09 June 2020

Removing malware from PDF's

Sometimes PDF files can contain malware. Although the techniques listed below are not a fool-proof guarantee of getting rid of malware, it can get rid of malware that's embedded in the metadata of PDF files.

First, confirm that the PDF has malware.

Now create the following bash script in a file named malwareRemover.sh:
(make sure you use a tab instead of spaces for the lines within the for loop).

#!/bin/bash
clear
for f in *.pdf; do
    echo "Removing malware from $f:"
    echo "-------------------------------"
    echo ""
    #---convert
    tempFilename="temp.ps"
    echo "Converting $f to $tempFilename"
    pdf2ps $f $tempFilename
    echo "Deleting $f"
    rm $f
    echo "Converting $tempFilename back to $f"
    ps2pdf $tempFilename $f
    echo "Deleting the ps file"
    rm $tempFilename
done


Change the permissions of the file and install ghostscript:
chmod +x malwareRemover.sh
sudo apt-get install ghostscript

Run it with all the PDF files in the same folder as malwareRemover.sh.
./malwareRemover.sh


If you are using Didier Stevens' tools, this script will help:

#!/bin/bash
clear
for f in *.pdf; do  
    echo "Scanning $f for malicious data:"
    echo "-------------------------------"
    echo ""
    #---scan
    python3 pdfid.py $f
done

echo ""
echo "How to interpret the info:"
echo "------------------------------"
echo "* Almost every PDF documents will contain the first 7 words (obj through startxref), and to a lesser extent stream and endstream.
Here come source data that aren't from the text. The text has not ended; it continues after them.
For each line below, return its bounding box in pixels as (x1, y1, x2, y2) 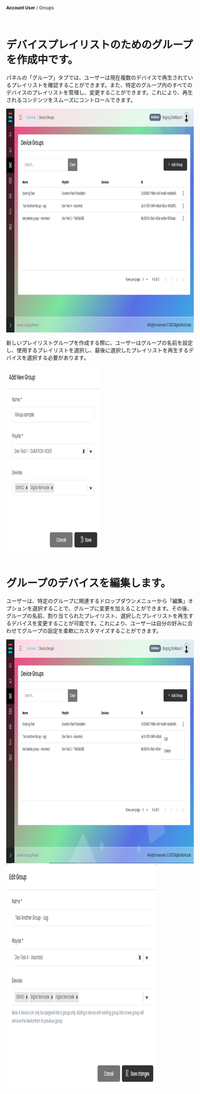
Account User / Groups (6, 5, 55, 11)
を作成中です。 (6, 53, 79, 67)
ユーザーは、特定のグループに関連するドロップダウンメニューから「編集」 (6, 597, 189, 604)
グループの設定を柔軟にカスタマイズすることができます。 (21, 627, 162, 634)
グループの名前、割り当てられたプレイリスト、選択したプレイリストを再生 (6, 612, 189, 619)
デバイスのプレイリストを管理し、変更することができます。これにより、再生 (6, 88, 193, 96)
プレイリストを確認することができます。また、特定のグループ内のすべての (11, 81, 193, 88)
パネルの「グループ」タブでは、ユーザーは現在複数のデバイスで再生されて (6, 73, 189, 81)
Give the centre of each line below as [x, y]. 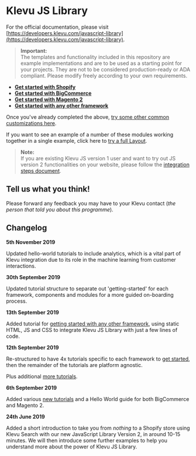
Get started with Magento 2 [49, 99]
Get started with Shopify [45, 87]
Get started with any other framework [61, 105]
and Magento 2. [25, 405]
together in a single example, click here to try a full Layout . [77, 140]
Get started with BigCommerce [53, 93]
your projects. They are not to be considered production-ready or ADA [105, 69]
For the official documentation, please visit [57, 27]
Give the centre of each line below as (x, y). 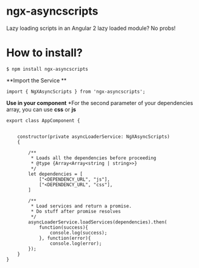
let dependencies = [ (56, 174)
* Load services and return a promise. (81, 206)
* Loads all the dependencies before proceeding (93, 158)
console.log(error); (76, 243)
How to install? (45, 53)
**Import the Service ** (37, 80)
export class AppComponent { (43, 120)
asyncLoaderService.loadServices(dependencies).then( (98, 222)
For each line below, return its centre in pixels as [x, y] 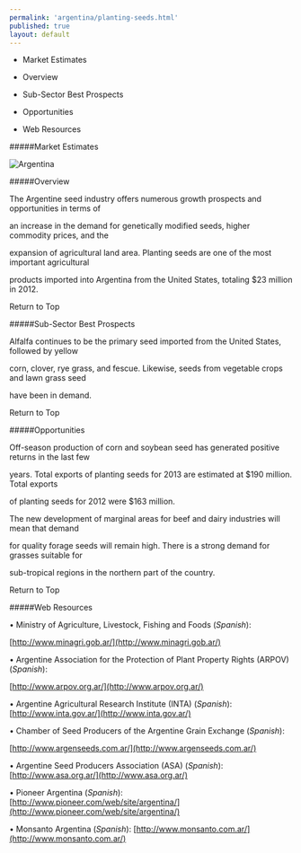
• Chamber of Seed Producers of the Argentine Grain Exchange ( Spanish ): [147, 731]
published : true [40, 26]
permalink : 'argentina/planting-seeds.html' [94, 18]
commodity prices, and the [59, 235]
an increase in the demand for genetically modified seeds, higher [130, 226]
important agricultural [49, 262]
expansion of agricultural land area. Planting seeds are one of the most [141, 253]
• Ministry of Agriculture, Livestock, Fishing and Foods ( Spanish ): [130, 625]
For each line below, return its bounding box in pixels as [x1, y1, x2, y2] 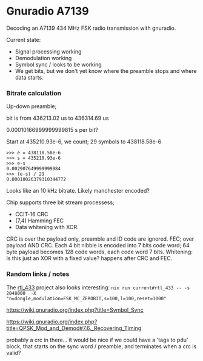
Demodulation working [15, 54, 72, 61]
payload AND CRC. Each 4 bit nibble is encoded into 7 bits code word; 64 [6, 242, 190, 249]
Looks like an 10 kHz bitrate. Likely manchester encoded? [6, 187, 150, 194]
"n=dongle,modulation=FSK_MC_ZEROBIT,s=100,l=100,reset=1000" [6, 295, 167, 301]
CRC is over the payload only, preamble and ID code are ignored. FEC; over [6, 235, 195, 242]
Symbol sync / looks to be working [15, 61, 102, 68]
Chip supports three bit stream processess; [6, 199, 115, 206]
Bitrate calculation [6, 89, 62, 97]
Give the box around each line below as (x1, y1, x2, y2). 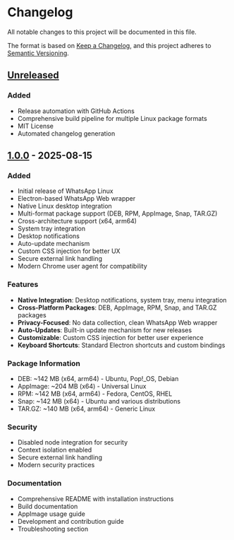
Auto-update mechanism (17, 240, 90, 248)
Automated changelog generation (17, 129, 116, 138)
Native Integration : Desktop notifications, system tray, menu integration (17, 295, 227, 304)
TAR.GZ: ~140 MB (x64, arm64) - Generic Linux (17, 404, 156, 413)
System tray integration (17, 224, 86, 233)
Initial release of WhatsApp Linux (17, 187, 114, 195)
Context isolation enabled (17, 446, 92, 454)
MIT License (17, 122, 54, 130)
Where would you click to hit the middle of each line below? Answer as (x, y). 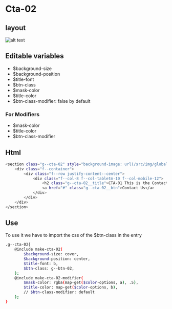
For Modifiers (23, 114)
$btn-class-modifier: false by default (51, 101)
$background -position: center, (57, 259)
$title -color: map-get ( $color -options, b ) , (71, 288)
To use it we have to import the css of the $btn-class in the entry (74, 235)
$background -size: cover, (51, 254)
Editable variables (35, 56)
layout (16, 28)
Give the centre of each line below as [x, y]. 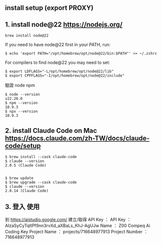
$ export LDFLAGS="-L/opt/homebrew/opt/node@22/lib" [59, 72]
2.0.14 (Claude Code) [27, 191]
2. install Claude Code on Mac [51, 130]
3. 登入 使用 [22, 207]
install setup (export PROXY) [49, 8]
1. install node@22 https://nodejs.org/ [64, 24]
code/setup [23, 146]
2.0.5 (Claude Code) [26, 165]
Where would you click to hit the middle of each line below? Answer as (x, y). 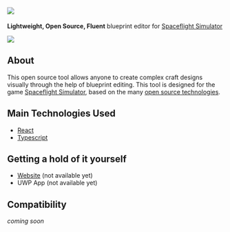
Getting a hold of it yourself (67, 159)
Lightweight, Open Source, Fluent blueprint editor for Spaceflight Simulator (115, 26)
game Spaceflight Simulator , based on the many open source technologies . (114, 92)
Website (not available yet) (55, 176)
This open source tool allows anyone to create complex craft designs (105, 77)
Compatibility (37, 204)
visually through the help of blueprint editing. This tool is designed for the (111, 84)
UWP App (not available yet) (57, 183)
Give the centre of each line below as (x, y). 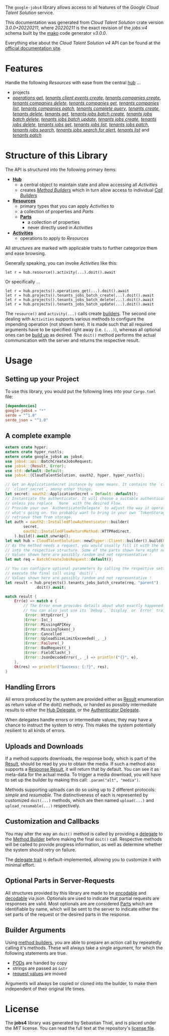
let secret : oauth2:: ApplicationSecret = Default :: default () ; (72, 494)
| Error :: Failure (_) (44, 643)
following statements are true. (36, 953)
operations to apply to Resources (54, 238)
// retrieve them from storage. (39, 517)
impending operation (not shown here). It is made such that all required (79, 324)
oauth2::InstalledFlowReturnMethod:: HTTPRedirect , (77, 531)
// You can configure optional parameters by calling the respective (80, 569)
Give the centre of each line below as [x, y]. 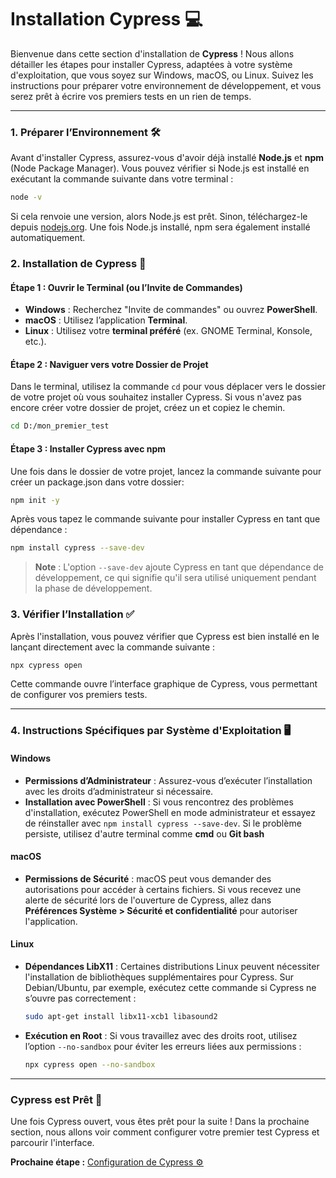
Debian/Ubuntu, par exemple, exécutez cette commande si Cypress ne [170, 987]
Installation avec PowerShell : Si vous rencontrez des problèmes [159, 802]
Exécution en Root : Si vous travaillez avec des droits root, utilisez [161, 1035]
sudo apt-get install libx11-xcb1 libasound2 [121, 1016]
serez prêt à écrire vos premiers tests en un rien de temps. [131, 96]
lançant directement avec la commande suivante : [113, 647]
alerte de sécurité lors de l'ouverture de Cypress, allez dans [148, 900]
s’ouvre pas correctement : [80, 998]
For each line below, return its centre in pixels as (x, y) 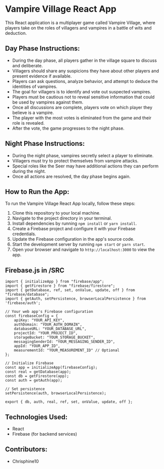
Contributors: (26, 450)
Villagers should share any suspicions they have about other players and (85, 71)
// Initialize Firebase (29, 363)
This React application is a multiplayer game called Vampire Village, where (80, 23)
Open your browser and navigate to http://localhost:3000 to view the (83, 249)
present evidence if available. (42, 76)
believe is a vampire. (33, 112)
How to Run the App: (37, 192)

I’ve found a couple of PDF documents without xref or trailer, but these are rare (BTW, this is not an indication of a malicious PDF document)."
echo "* /Page gives an indication of the number of pages in the PDF document. Most malicious PDF document have only one page."
echo "* /Encrypt indicates that the PDF document has DRM or needs a password to be read."
echo "* /ObjStm counts the number of object streams. An object stream is a stream object that can contain other objects, and can therefor be used to obfuscate objects (by using different filters)."
echo "* /JS and /JavaScript indicate that the PDF document contains JavaScript. Almost all malicious PDF documents that I’ve found in the wild contain JavaScript (to exploit a JavaScript vulnerability and/or to execute a heap spray). Of course, you can also find JavaScript in PDF documents without malicious intend."
echo "* /AA and /OpenAction indicate an automatic action to be performed when the page/document is viewed. All malicious PDF documents with JavaScript I’ve seen in the wild had an automatic action to launch the JavaScript without user interaction."
echo "* The combination of automatic action  and JavaScript makes a PDF document very suspicious."
echo "* /JBIG2Decode indicates if the PDF document uses JBIG2 compression. This is not necessarily and indication of a malicious PDF document, but requires further investigation."
echo "* /RichMedia is for embedded Flash."
echo "* /Launch counts launch actions."
echo "* /XFA is for XML Forms Architecture."
echo "* A number that appears between parentheses after the counter represents the number of obfuscated occurrences. For example, /JBIG2Decode 1(1) tells you that the PDF document contains the name /JBIG2Decode and that it was obfuscated (using hexcodes, e.g. /JBIG#32Decode)."
echo "* BTW, all the counters can be skewed if the PDF document is saved with incremental updates."
echo ""

 

2 comments:

Tanmay said...

would like to collaborate with you for malware removing and detection sw !

Nav said...

Glad to hear that Tanmay, but what did you have in mind? Is it about writing a Python script that makes the result more human readable? I'm not very knowledgeable in the field of malware detection, so this will require a good amount of learning. I hope you are knowledgeable in this field?